Coincidentally there's an app on the front page that is an open-source and free for the Unpluq product mentioned in the Calm certification: https://news.ycombinator.com/item?id=42782295

brianmaurer | 11 hours ago

I mean right now just seems to be one of those business that one pays to put a logo of a nice green checkmark or a tree to make your product seem more legit and ethical

Sure it’s nice to push bunch of nice UI patterns but I imagine most of the “certified” products weren’t going to be attention hogs anyways. A positive outcome from something like this would be if governments started requiring these kind of certifications like they do for accessibility.

gagik_co | 13 hours ago

I wish wearable tech was dumb. I dont want to connect it to my phone, to an app, to the internet.... _nothing_

Its hard to find these kinds of devices but i have to believe there's a market. I can't be the only one.

username135 | 6 hours ago

> Companies designing new products were unclear on what was right, or wrong, and uncertain about how they might put calm technology ideals into practice.

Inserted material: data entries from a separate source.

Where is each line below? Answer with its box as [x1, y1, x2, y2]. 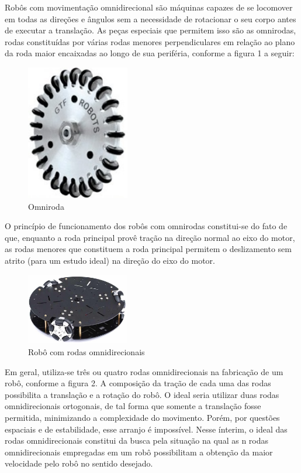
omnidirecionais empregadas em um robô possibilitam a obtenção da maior [5, 445, 273, 458]
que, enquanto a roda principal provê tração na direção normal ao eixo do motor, [5, 231, 295, 243]
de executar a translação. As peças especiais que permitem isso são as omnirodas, [5, 24, 296, 36]
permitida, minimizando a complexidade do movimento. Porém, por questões [5, 411, 280, 424]
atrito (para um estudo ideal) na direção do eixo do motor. [5, 254, 215, 267]
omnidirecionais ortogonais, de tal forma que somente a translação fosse [5, 400, 261, 412]
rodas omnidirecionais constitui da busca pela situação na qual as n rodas [5, 434, 269, 447]
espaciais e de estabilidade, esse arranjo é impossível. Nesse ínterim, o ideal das [5, 423, 288, 435]

Nope. That’s not at all what the problem is. The problem is that when you implement features that respect the users attention an engagement metric dips slightly. And a shot caller notices. They roll the feature back. Because at the end of the day your calm means fuck all to the pursuit of endless growth.

localghost3000 | 14 hours ago

If it doesn't make as money as addition tech it will lose.

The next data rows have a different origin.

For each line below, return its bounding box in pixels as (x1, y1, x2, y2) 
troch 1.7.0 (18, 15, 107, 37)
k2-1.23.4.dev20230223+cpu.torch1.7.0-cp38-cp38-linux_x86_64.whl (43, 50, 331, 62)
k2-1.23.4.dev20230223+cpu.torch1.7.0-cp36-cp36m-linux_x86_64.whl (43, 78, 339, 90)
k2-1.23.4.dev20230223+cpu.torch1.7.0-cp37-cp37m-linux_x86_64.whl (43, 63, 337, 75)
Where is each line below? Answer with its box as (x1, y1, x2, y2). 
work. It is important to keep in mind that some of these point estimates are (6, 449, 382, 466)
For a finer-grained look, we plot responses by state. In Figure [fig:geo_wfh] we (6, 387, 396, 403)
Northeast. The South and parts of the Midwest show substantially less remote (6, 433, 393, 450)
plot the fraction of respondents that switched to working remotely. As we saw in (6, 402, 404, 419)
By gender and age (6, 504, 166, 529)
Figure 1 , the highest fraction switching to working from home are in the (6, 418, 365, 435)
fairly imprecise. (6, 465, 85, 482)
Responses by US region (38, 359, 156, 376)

CatWChainsaw | 9 hours ago

less distracting, less distracting, less distracting than what?, oh ! oh! I know this one its called lowering the bar, all the way, from where a device or a technology does something that saves you time and effort, to where it costs you time and attention from the things you need to do, but thats ok. where is a ludite with a big wrench

metalman | 9 hours ago

I mean that mui Board thing is pretty cool and novel, that would definitely distract me for a while.

everyone | 12 hours ago

working on some product ideas now, finding that any code or set of interactions you can abstract up into an analog control loop is both calm and powerful.

if you have a system where you can dynamically dial resources up and down to find an optimal output, that's a high value system. I think understanding this balance is how aesthetic properties translate into value.

motohagiography | 13 hours ago

I was trying to read the article about less-distracting tech, but I was distracted by a "create an account" popup that covered the screen while doing so

Minor49er | 16 hours ago

Need to try it here, dorry for OT: Does anyone know investors in europe looking to fund something a little moonshotty? What i've been working on is fundamentally "calm" at it's core, yet more advanced tech.

Happy for any input (don't think VC is the route to go).